■ Records from a data source:
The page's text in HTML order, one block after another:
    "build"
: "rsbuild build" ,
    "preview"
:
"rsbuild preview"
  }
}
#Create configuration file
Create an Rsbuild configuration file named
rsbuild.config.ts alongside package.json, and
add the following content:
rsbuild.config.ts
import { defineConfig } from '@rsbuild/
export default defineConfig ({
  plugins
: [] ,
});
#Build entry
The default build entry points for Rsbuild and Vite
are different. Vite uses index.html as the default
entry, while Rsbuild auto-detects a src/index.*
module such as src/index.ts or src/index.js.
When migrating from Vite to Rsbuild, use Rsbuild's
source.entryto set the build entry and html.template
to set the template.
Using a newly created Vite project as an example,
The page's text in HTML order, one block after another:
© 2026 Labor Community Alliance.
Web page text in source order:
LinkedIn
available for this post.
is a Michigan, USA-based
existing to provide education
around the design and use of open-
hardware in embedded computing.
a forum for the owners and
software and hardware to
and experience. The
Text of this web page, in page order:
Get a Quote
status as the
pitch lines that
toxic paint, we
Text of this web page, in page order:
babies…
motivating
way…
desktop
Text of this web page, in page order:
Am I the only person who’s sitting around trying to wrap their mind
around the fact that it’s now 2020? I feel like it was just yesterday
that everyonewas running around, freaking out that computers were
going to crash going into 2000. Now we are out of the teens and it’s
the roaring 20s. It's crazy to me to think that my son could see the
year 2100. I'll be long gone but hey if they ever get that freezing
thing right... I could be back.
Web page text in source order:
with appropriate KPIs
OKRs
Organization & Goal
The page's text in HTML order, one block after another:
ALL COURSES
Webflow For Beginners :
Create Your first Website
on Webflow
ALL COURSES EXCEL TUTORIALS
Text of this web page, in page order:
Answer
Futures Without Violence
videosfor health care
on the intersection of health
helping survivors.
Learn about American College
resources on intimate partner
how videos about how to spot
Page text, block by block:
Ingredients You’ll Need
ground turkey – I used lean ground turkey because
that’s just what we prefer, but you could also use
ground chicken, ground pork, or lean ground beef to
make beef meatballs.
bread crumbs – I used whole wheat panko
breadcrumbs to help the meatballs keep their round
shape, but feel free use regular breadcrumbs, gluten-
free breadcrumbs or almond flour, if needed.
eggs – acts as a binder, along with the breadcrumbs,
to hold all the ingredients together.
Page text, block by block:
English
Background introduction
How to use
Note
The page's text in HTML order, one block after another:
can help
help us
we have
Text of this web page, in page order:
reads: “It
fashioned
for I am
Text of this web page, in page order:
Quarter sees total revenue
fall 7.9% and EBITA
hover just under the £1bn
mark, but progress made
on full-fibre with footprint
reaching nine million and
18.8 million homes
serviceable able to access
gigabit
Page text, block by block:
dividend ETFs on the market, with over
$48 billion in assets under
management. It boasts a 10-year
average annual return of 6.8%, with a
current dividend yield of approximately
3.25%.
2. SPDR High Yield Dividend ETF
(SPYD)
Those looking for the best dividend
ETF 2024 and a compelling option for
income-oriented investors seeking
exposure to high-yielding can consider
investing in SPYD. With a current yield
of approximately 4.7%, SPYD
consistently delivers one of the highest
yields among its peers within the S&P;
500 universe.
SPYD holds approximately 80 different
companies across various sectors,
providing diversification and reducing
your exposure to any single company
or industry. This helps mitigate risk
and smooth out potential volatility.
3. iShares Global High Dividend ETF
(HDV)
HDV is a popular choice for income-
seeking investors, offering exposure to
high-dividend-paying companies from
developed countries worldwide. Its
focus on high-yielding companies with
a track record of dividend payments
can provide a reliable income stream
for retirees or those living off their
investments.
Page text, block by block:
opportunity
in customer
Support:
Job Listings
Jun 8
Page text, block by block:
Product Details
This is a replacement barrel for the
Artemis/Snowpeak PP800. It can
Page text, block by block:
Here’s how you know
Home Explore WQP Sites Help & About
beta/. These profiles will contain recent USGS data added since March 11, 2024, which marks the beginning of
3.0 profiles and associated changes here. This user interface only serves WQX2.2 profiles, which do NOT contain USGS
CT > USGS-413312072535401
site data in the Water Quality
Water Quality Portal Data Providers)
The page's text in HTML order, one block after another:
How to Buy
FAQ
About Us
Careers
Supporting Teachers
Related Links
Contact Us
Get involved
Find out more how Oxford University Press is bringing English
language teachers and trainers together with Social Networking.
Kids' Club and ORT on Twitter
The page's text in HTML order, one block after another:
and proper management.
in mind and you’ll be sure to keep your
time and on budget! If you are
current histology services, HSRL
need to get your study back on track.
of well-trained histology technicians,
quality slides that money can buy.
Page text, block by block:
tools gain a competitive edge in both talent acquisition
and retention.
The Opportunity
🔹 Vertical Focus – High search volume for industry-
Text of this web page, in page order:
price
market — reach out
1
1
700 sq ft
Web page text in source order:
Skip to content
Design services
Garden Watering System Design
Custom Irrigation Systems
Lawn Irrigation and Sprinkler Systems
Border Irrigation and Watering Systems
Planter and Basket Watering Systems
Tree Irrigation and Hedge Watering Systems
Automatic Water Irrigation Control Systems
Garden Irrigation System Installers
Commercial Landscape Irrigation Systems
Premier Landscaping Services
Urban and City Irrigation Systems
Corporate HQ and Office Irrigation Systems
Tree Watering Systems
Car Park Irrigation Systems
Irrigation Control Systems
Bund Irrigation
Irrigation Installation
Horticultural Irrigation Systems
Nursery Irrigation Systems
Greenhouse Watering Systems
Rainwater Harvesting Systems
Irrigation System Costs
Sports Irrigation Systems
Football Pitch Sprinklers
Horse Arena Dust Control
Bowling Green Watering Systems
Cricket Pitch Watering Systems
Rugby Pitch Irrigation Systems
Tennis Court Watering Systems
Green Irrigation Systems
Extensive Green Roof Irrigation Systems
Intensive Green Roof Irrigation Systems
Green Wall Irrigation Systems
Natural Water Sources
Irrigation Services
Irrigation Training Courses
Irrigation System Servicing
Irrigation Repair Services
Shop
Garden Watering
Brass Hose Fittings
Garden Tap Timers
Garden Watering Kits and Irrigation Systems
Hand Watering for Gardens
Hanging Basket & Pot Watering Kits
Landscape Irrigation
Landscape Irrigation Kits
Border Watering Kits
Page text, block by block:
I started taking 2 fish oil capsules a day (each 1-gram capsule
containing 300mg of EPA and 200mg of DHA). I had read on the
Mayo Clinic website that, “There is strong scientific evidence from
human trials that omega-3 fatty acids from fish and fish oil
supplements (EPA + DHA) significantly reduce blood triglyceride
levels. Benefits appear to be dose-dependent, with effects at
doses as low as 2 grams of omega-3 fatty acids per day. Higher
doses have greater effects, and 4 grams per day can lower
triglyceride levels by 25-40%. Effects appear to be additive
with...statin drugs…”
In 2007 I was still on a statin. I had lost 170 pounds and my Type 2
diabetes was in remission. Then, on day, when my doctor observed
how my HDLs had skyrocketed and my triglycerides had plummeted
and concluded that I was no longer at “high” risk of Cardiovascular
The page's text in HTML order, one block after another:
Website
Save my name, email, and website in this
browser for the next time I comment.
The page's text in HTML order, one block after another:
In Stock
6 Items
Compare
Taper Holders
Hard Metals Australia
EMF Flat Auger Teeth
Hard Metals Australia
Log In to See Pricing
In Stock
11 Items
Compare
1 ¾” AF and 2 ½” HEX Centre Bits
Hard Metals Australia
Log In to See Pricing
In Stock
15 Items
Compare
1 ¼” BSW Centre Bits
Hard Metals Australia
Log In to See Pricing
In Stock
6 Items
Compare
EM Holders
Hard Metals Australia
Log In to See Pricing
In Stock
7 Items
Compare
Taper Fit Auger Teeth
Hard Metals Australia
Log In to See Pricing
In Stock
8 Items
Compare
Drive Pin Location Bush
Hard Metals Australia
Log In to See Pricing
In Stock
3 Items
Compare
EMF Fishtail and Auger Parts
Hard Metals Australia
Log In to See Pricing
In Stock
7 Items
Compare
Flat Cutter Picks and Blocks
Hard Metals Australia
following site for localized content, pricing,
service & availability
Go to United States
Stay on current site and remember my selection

■ WORK ITEM:
Retrieve all lines from the data that contain the string "Control".

■ ANSWER SECTION:
Automatic Water Irrigation Control Systems
Irrigation Control Systems
Horse Arena Dust Control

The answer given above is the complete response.